Roads to plantations in the southwestern area of Meagui have been cut off after rivers overflowed and farmers can’t access their crops, which means they don’t know how the flowers and pods on the trees are developing, according to local grower Dongo Koffi.

“Everything is stopped at the moment,” he said by phone. “The sales have slowed down because we can’t harvest. Some farmers have some stocks of beans with them but they can’t sell them, because the roads aren’t accessible.”

While it’s still unclear whether Ivory Coast output will be materially affected, any losses due to the heavier-than-usual rainy season in the world’s top cocoa producer may help ease some pressure on prices, which have dropped by more than a third in the past 12 months amid expectations for a global surplus. The country, which is currently harvesting the smaller of two annual crops, is expected to produce a record amount this year.

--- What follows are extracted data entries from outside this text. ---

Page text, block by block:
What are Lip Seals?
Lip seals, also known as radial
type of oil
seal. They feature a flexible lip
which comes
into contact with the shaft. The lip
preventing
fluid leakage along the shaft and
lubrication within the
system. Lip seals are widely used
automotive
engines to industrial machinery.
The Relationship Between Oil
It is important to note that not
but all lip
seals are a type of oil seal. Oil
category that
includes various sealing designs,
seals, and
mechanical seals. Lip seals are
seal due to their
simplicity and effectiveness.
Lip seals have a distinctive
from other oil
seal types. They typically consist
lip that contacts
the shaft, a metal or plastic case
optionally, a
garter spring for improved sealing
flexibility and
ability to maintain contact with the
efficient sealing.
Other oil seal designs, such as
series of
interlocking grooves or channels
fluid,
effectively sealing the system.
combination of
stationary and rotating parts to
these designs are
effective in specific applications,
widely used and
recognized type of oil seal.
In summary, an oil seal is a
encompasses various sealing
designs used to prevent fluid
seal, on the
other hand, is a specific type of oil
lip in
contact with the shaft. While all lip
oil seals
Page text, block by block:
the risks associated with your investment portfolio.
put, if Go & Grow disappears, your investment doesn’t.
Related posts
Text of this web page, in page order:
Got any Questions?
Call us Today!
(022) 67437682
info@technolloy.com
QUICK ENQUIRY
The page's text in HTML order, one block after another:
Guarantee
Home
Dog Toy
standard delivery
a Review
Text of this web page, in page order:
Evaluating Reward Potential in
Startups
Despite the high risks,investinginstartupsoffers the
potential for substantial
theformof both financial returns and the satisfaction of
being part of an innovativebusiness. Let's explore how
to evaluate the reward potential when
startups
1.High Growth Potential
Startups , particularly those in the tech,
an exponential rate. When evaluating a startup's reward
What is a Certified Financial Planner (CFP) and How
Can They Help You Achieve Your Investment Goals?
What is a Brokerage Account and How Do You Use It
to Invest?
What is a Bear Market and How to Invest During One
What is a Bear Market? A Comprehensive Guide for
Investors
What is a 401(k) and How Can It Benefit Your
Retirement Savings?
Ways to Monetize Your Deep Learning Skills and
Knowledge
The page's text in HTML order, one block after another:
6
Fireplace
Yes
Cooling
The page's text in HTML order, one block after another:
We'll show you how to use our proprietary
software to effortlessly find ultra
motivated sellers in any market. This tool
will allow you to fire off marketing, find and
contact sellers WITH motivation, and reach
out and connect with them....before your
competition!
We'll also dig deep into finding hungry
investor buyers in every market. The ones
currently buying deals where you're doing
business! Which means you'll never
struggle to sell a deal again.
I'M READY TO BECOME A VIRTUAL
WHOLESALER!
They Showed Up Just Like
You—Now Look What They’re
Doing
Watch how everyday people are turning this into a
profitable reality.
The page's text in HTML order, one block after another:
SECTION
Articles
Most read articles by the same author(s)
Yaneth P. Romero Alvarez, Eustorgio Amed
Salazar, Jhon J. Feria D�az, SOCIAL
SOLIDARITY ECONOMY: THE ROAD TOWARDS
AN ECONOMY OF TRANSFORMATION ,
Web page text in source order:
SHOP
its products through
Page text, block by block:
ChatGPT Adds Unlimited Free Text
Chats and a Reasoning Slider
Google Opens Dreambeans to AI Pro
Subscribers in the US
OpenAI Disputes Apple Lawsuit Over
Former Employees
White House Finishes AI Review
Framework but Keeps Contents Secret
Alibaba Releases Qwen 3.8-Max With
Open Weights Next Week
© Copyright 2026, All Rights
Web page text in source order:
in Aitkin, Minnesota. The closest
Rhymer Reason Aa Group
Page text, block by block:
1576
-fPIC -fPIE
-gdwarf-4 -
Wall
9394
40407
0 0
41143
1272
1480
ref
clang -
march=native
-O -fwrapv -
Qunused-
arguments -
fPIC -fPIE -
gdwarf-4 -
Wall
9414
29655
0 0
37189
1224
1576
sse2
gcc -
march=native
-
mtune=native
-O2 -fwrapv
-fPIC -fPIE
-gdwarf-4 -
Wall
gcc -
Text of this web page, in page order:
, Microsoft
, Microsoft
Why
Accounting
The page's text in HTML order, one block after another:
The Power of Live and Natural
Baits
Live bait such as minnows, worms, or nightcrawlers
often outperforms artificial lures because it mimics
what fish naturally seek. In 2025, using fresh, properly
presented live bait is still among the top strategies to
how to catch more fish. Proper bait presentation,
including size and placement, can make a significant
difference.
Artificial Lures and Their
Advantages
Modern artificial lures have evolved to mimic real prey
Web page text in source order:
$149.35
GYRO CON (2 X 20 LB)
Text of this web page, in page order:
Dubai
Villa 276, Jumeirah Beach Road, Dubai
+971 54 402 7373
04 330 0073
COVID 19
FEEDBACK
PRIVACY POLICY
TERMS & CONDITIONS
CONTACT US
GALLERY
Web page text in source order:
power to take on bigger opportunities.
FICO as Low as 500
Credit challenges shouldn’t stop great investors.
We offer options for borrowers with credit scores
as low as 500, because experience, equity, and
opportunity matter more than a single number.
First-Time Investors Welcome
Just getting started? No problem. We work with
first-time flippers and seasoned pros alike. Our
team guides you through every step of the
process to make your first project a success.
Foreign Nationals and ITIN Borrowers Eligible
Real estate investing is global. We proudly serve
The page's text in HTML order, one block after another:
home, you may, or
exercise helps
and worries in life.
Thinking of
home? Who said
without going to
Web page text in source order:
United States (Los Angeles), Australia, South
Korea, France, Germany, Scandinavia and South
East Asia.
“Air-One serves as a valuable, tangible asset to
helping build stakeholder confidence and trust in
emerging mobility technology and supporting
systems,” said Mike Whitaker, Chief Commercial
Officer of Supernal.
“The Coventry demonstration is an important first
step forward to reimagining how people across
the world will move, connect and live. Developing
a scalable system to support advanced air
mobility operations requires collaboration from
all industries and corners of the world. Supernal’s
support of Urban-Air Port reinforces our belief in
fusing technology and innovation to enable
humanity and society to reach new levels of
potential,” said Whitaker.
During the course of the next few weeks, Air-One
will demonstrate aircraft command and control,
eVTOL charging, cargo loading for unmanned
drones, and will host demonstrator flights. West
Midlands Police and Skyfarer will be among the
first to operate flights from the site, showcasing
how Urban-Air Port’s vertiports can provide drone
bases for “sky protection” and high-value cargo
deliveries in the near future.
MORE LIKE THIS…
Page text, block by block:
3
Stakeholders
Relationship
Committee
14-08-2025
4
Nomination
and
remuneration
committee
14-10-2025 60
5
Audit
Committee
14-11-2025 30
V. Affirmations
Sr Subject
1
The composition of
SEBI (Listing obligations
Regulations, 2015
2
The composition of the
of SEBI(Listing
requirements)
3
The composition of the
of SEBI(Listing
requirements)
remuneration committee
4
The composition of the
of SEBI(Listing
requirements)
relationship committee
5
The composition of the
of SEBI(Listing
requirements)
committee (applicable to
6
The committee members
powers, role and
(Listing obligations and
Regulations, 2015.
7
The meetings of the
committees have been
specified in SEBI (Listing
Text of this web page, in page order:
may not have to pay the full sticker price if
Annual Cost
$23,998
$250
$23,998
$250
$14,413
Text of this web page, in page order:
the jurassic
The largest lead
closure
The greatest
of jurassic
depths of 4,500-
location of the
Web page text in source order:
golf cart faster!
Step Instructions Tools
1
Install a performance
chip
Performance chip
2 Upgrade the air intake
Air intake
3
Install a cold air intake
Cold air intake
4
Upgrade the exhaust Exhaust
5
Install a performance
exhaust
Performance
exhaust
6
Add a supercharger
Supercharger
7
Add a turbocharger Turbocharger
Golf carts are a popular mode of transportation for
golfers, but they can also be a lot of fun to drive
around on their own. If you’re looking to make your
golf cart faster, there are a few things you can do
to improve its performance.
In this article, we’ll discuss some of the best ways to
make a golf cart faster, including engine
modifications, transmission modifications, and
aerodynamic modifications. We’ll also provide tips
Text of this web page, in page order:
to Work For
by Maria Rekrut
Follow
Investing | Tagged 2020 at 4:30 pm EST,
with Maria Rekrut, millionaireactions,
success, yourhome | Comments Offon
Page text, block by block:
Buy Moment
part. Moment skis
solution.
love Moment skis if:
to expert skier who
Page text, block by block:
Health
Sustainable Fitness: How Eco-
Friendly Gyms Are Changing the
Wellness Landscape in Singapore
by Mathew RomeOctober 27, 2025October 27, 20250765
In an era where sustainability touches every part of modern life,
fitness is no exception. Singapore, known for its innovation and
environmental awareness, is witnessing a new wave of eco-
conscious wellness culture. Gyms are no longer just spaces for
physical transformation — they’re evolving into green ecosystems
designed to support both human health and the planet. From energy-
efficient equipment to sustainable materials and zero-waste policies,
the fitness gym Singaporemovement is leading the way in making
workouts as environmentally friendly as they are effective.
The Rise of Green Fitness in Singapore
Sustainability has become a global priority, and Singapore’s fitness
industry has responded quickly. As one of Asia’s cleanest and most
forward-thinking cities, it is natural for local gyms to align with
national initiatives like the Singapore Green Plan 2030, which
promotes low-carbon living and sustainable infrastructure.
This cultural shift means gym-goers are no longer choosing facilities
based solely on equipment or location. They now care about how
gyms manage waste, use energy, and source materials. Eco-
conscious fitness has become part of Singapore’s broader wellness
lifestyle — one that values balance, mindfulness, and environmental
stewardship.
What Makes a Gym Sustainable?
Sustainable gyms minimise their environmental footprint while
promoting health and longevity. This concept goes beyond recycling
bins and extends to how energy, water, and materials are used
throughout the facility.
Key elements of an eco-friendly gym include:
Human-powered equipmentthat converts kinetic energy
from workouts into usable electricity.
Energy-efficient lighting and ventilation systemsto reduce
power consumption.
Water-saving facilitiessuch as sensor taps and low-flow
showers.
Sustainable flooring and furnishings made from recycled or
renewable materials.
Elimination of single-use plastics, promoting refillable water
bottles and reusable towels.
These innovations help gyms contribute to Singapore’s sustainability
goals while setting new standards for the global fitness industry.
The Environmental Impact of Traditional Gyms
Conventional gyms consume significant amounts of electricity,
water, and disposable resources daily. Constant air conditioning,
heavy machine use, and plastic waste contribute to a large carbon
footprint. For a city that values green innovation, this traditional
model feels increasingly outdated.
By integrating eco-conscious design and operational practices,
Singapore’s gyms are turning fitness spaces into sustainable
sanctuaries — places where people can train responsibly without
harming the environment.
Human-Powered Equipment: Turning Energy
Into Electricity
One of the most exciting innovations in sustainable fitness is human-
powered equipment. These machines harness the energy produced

Read: Bloomberg Intelligence Cocoa Commodity Primer

Satellite imagery from the U.S. Climate Prediction Center for June 22 to 28 suggests rainfall at or above normal across Ivory Coast. Year-to-date data from the National Meterological Service through June 20 also showed an increase from 2016 in the Sassandra and San Pedro growing areas, as well as in the east.

Road access to the port of San Pedro was restored last month after roads and bridges connecting the region to the city were cut for about a week because of heavy rains, according to the prime minister’s office.

Cocoa for September delivery rose 1 percent to $1,960 a metric ton by 10:34 a.m. London time on ICE Futures U.S. in New York, following a 4.3 percent gain on Friday.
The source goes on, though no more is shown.